1. Direct Replications of Cohen’s Survey
- Sedlmeier & Gigerenzer (1989): Surveyed 10 psychology journals from 1960–1984.
- Found no improvement in average power since Cohen.
- Median power: ~.37 for medium effects (virtually the same as Cohen’s ~.48).
- Maxwell (2004): Re-analyzed psychological literature, confirming that low power was still endemic.
These studies stayed close to Cohen’s method — manually coding studies, assuming effect sizes, and applying power tables.
2. p-curve
- Simonsohn, Nelson, & Simmons (2014): Introduced p-curve and demonstrated it on sets of published studies.
- Early applications used bundles of psychological experiments, showing that many literatures had low evidential value (i.e., low true power).
- But most p-curve analyses have been domain-specific (ego depletion, priming, etc.), not broad surveys like Cohen’s.
3. p-uniform
- van Assen, van Aert, & Wicherts (2015): Developed the method and applied it to collections of psychology studies.
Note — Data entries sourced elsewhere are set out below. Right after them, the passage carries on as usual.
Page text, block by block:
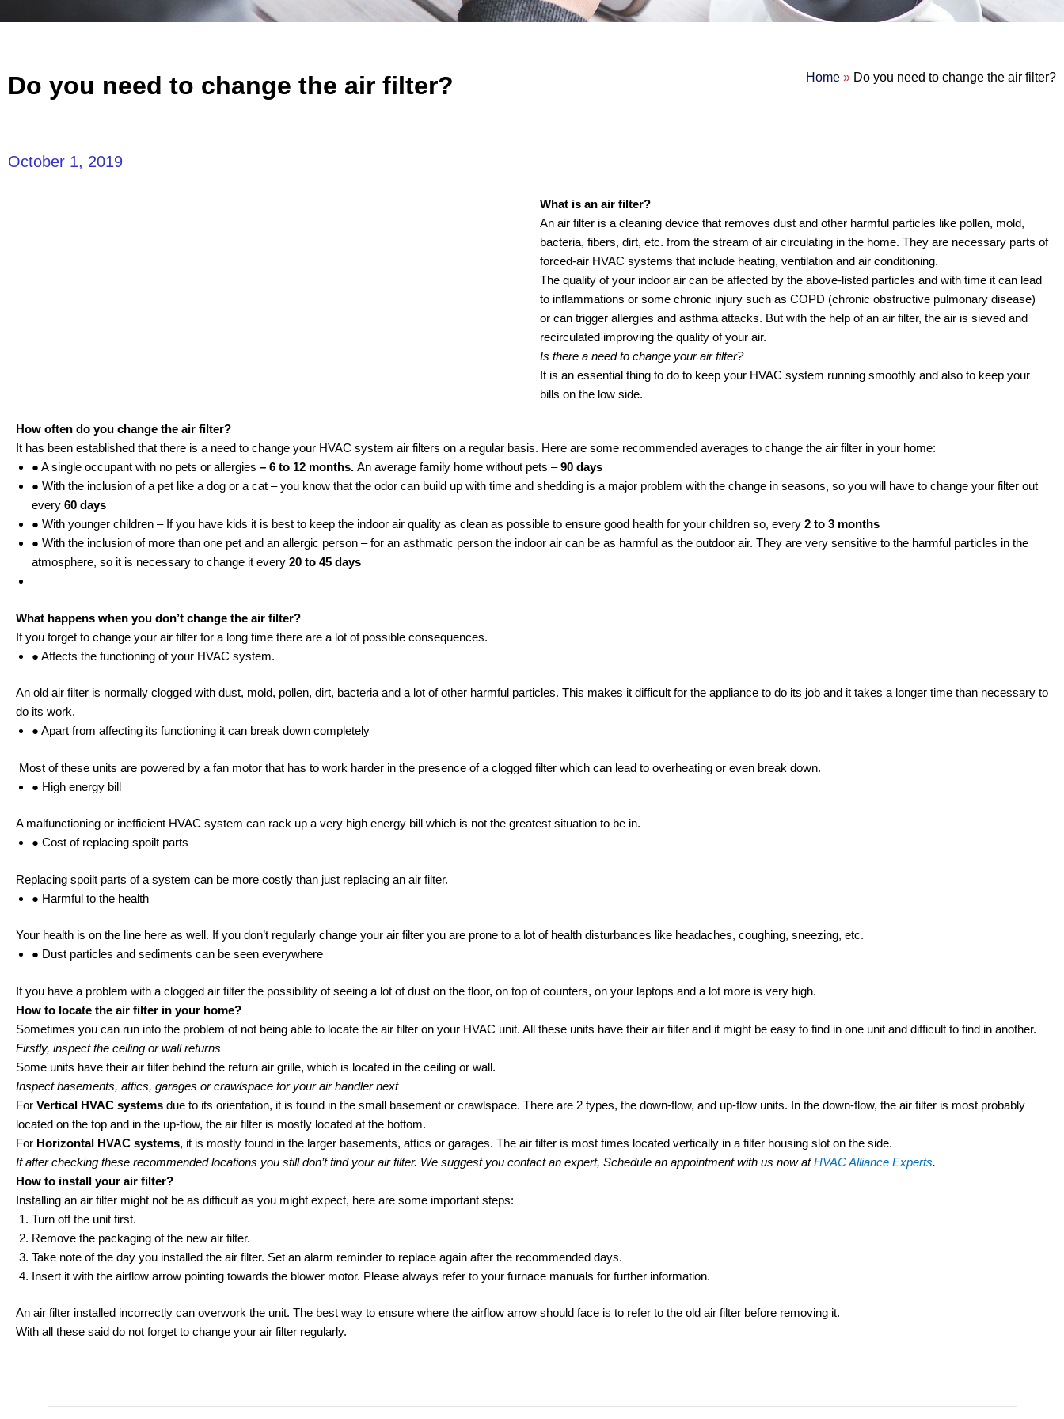
Do you need to change the air filter?
October 1, 2019
Home » Do you need to change the air filter?
What is an air filter?
An air filter is a cleaning device that removes dust and other harmful particles like pollen, mold,
bacteria, fibers, dirt, etc. from the stream of air circulating in the home. They are necessary parts of
forced-air HVAC systems that include heating, ventilation and air conditioning.
The quality of your indoor air can be affected by the above-listed particles and with time it can lead
to inflammations or some chronic injury such as COPD (chronic obstructive pulmonary disease)
or can trigger allergies and asthma attacks. But with the help of an air filter, the air is sieved and
recirculated improving the quality of your air.
Is there a need to change your air filter?
It is an essential thing to do to keep your HVAC system running smoothly and also to keep your
bills on the low side.
How often do you change the air filter?
It has been established that there is a need to change your HVAC system air filters on a regular basis. Here are some recommended averages to change the air filter in your home:
● A single occupant with no pets or allergies – 6 to 12 months. An average family home without pets –90 days
● With the inclusion of a pet like a dog or a cat – you know that the odor can build up with time and shedding is a major problem with the change in seasons, so you will have to change your filter out
every 60 days
● With younger children – If you have kids it is best to keep the indoor air quality as clean as possible to ensure good health for your children so, every 2 to 3 months
● With the inclusion of more than one pet and an allergic person – for an asthmatic person the indoor air can be as harmful as the outdoor air. They are very sensitive to the harmful particles in the
atmosphere, so it is necessary to change it every 20 to 45 days
What happens when you don’t change the air filter?
If you forget to change your air filter for a long time there are a lot of possible consequences.
● Affects the functioning of your HVAC system.
An old air filter is normally clogged with dust, mold, pollen, dirt, bacteria and a lot of other harmful particles. This makes it difficult for the appliance to do its job and it takes a longer time than necessary to
do its work.
● Apart from affecting its functioning it can break down completely
Most of these units are powered by a fan motor that has to work harder in the presence of a clogged filter which can lead to overheating or even break down.
● High energy bill
A malfunctioning or inefficient HVAC system can rack up a very high energy bill which is not the greatest situation to be in.
● Cost of replacing spoilt parts
Replacing spoilt parts of a system can be more costly than just replacing an air filter.
● Harmful to the health
Your health is on the line here as well. If you don’t regularly change your air filter you are prone to a lot of health disturbances like headaches, coughing, sneezing, etc.
● Dust particles and sediments can be seen everywhere
If you have a problem with a clogged air filter the possibility of seeing a lot of dust on the floor, on top of counters, on your laptops and a lot more is very high.
How to locate the air filter in your home?
Sometimes you can run into the problem of not being able to locate the air filter on your HVAC unit. All these units have their air filter and it might be easy to find in one unit and difficult to find in another.
Firstly, inspect the ceiling or wall returns
Some units have their air filter behind the return air grille, which is located in the ceiling or wall.
Inspect basements, attics, garages or crawlspace for your air handler next
For Vertical HVAC systems due to its orientation, it is found in the small basement or crawlspace. There are 2 types, the down-flow, and up-flow units. In the down-flow, the air filter is most probably
located on the top and in the up-flow, the air filter is mostly located at the bottom.
For Horizontal HVAC systems, it is mostly found in the larger basements, attics or garages. The air filter is most times located vertically in a filter housing slot on the side.
If after checking these recommended locations you still don’t find your air filter. We suggest you contact an expert, Schedule an appointment with us now atHVAC Alliance Experts.
How to install your air filter?
Installing an air filter might not be as difficult as you might expect, here are some important steps:
Turn off the unit first.
Remove the packaging of the new air filter.
Take note of the day you installed the air filter. Set an alarm reminder to replace again after the recommended days.
Insert it with the airflow arrow pointing towards the blower motor. Please always refer to your furnace manuals for further information.
An air filter installed incorrectly can overwork the unit. The best way to ensure where the airflow arrow should face is to refer to the old air filter before removing it.
With all these said do not forget to change your air filter regularly.

- Like p-curve, mostly applied to targeted meta-analyses rather than huge representative samples.
4. z-curve
- Schimmack (2016 onward): Explicitly framed z-curve as a modern analogue to Cohen’s 1962 study.
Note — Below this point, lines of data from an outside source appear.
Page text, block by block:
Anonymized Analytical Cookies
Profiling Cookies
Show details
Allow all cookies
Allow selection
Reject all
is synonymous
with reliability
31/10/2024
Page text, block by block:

- Used large samples of psychological articles (hundreds to thousands of test statistics).
- Reported average discovery rates of 30–40% and average power for published significant results around 60%.
- Schimmack’s “Replicability Index” and later z-curve 2.0 / 3.0 papers directly compared field-wide replicability to Cohen’s original findings.
- This is the closest true successor to Cohen’s survey — using automated test statistic distributions rather than effect-size assumptions.
5. RoBMA
- Bartoš et al. (2021): Combined approaches (p-curve, selection models, Bayesian averaging).
- Applied to psychology meta-analyses, not usually to whole journals.
- More powerful for specific literatures than sweeping field-level audits.
6. Large-Scale Meta-Science Surveys
- Szucs & Ioannidis (2017): Analyzed all psychology articles indexed in Cognitive, Developmental, Social journals (~1960–2015).
- Estimated median power for medium effects at ~36%.
- Essentially a mega-scale Cohen-style survey with modern computing.
- Open Science Collaboration (2015): Replication study in social/cognitive psychology.
- Directly showed realized replication rates ~36% — consistent with low original power.
- Button et al. (2013, neuroscience): Broader field but widely cited in psychology. Estimated median power ~20%.
✅ Bottom Line
- Cohen (1962): manual, small journal survey.
- Sedlmeier & Gigerenzer (1989); Maxwell (2004): larger manual surveys, same conclusion.
- Szucs & Ioannidis (2017): massive database approach, confirmed Cohen’s diagnosis.
- z-curve analyses (Schimmack, 2016–2021): the closest conceptual heir, using test-statistic distributions to estimate actual discovery rates and power without assuming effect sizes.
So — while p-curve and RoBMA are powerful tools, the field-wide, Cohen-style power estimates have mainly come from manual coding studies (1960s–2000s), meta-science big data surveys (2010s), and z-curve analyses (2016 onward).